51 RESCUE EMT-B said:


> You cannot be 19 and drive an ambulance in the state of NJ.



You just have to have an unrestricted driver's license, as far as I know.

But fine, assume it's 21 - the same point applies.


----------



## SES4 (Oct 13, 2009)

DrParasite said:


> you know, this is one of those cases where I agree with BLSBoy 100%.  however, I know of several 100% paid agencies that routinely use RL&S for transporting patients that are not experiencing life threatening emergencies.  I also know of some ALS providers that say anytime they transport a patient, RL&S are to be used.  in fact, I know of one BLS crew that didn't want L&S and the ALS did, even though the patient was reportedly stable (but still warranted ALS for a workup), which resulted in a complaints being filed by both crews with their respective supervisors.  so you can't say it's just volunteers or BLS, because paid staff and ALS are just as guilty.
> haha, so that's what the M stands for.  I have seen so many ALS providers set up camp at the side of the road during a line of sight rendezvous, or just spend waaaaaay too much time on scene that I thought it was for "maintain current location."  But in all fairness, I know of many who will do all their assessment and interventions while enroute to the hospital.
> and I think you are right, 100%. But I would like expand on your statement.
> 
> ...



I concur regarding consolidation.  Some towns/cities in NJ are so small that you drive through them without even knowing you were there.  So consolidate and pay.  I think the same should go for volley fire in NJ.  

Regarding the training fund:  Personally I went through EMT school funded by the Training Fund.  Either way there is merit to having to pay for or find money some how which equates to paying for school yourself.  People tend to work harder when it's their own cash.  It is a great resource for those who can not afford to get their CEU's but I think that one should have to foot the bill for ones inital EMT-B cert.  The training fund can assist in paying for Con. Ed.

Regardless, I am well on my way to becoming an MICP and can not wait to be on the ALS side of NJ EMS!


----------



## EMSLaw (Oct 14, 2009)

SES4 said:


> Regardless, I am well on my way to becoming an MICP and can not wait to be on the ALS side of NJ EMS!

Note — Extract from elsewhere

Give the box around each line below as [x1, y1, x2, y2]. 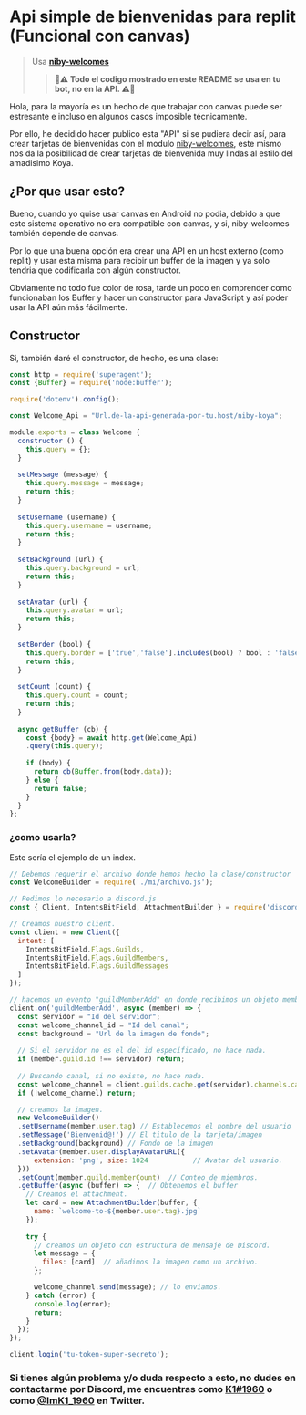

...that's what you think NOW!

Joking aside, though, congratulations and good luck!


----------



## SES4 (Oct 14, 2009)

EMSLaw said:


> ...that's what you think NOW!
> 
> Joking aside, though, congratulations and good luck!



LOL.  Nice EMSLaw  

Thanks you!


----------



## Jon (Oct 15, 2009)

51 RESCUE EMT-B said:


> You cannot be 19 and drive an ambulance in the state of NJ.


OK... I know NJ is a Nanny State (19 to buy Tobacco?)

Can you explain why a 19 year old couldn't drive a rig?


----------



## BLSBoy (Oct 15, 2009)

Jon said:


> OK... I know NJ is a Nanny State (19 to buy Tobacco?)
> 
> Can you explain why a 19 year old couldn't drive a rig?



Never heard that before. I worked with several 18 year olds who drive....


----------



## EMSLaw (Oct 15, 2009)

BLSBoy said:


> Never heard that before. I worked with several 18 year olds who drive....



That was my understanding as well.  I'm pretty sure I've seen numerous 18 and 19 year olds driving an ambulance.  I think for insurance reasons generally you have to hold an unrestricted (rather than GDL) license, but that's not a "legal" restriction in the true sense.


----------



## 51 RESCUE EMT-B (Oct 16, 2009)

Perhaps I spoke premature, I was under the impression that members under 21 were unable to operate ambulances in the state of NJ. Ultimately I suppose it is up to individual squads and insurance providers that determines the age. However my opinion concurs that I would support such a law.





Jon said:


> OK... I know NJ is a Nanny State (19 to buy Tobacco?)
> 
> Can you explain why a 19 year old couldn't drive a rig?


----------



## taz1890 (Nov 24, 2009)

There is no minimum age to operate any emergency vehicle in the State of NJ.  Insane...yes...but that's the way it is....


----------



## firecoins (Nov 24, 2009)

taz1890 said:


> There is no minimum age to operate any emergency vehicle in the State of NJ.  Insane...yes...but that's the way it is....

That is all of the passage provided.